[v2,3/8] iommu: Add lockdep annotations for group list iterators

Message ID 57cba0cf89556d586e554a9c64cbd28205d67c5c.1674753627.git.robin.murphy@arm.com
State New
Headers
Series iommu: The early demise of bus ops |

Commit Message

Robin Murphy Jan. 26, 2023, 6:26 p.m.
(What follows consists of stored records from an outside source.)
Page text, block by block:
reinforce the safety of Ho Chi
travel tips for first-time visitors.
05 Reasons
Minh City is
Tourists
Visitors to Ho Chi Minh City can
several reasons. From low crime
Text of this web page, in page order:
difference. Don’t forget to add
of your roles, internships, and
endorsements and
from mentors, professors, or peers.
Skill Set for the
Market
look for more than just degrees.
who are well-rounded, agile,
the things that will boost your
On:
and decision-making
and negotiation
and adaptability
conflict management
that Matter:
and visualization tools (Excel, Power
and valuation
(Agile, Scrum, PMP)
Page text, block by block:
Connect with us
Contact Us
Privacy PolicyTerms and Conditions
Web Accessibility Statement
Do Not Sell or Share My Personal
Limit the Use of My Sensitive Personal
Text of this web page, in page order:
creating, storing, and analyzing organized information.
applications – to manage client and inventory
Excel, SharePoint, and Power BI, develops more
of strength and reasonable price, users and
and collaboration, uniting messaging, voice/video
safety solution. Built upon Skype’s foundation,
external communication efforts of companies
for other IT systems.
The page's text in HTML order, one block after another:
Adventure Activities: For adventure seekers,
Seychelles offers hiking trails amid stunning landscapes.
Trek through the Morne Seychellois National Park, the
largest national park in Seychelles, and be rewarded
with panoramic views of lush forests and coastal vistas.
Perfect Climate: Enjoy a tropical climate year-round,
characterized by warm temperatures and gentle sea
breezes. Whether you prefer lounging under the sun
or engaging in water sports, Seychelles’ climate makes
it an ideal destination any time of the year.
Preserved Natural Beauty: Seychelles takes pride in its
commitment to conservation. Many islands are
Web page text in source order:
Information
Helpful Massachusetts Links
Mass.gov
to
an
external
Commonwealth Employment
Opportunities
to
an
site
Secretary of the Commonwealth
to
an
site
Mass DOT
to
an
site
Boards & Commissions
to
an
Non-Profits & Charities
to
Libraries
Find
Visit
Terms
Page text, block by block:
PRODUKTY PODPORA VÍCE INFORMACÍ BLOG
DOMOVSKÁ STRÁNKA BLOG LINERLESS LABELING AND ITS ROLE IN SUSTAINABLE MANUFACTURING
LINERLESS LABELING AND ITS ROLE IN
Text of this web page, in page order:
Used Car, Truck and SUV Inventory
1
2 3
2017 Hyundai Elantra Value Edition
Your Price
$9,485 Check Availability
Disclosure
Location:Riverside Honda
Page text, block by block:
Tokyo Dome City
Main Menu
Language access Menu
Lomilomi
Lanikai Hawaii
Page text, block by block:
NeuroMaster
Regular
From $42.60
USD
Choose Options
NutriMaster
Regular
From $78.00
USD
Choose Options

UTC
  Before we add any more common helpers for iterating or otherwise
accessing the group device list, let's start the good habit of
annotating their locking expectations for robustness.

Signed-off-by: Robin Murphy <robin.murphy@arm.com>
---

v2: New. Note that I've left the group_pasid helpers, since they're
    pretty much right next to where the relevant locking happens, and
    highly unlikely to be reused from anywhere else anyway.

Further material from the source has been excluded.